§ **WORK ORDER**:
What lines of the data hold the string "ẆEAVE"? Pull each one out.

[Recorded data]
★ ★ ★

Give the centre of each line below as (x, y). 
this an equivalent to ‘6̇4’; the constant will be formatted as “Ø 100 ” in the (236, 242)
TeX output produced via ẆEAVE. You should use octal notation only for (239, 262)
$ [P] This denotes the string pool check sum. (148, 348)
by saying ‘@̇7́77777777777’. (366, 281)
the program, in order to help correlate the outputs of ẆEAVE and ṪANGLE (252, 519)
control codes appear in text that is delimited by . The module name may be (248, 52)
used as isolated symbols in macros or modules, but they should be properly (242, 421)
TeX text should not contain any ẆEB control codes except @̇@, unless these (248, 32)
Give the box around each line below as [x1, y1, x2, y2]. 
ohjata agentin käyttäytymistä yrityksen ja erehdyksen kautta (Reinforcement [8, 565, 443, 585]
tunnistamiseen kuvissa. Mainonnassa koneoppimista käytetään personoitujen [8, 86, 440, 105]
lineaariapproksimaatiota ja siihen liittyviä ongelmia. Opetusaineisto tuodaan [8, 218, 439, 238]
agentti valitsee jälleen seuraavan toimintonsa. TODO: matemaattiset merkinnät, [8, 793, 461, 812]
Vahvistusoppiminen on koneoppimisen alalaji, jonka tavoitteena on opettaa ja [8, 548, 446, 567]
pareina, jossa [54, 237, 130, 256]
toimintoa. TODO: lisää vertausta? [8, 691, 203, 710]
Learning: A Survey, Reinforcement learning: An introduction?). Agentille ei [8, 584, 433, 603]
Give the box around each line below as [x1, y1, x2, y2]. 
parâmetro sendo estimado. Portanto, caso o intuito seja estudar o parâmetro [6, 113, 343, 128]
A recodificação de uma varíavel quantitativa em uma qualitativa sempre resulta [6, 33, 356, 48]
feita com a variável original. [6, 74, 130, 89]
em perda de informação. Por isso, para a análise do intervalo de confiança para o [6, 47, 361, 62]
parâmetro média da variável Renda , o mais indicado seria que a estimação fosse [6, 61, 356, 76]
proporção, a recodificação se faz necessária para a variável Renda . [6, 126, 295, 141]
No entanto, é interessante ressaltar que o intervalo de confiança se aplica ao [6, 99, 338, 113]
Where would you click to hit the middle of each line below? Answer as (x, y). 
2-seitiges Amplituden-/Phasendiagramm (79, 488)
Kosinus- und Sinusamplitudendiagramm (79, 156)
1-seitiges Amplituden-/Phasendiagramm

★ ★ ★

§ **RESPONSE BOX**:
TeX output produced via ẆEAVE. You should use octal notation only for (239, 262)
the program, in order to help correlate the outputs of ẆEAVE and ṪANGLE (252, 519)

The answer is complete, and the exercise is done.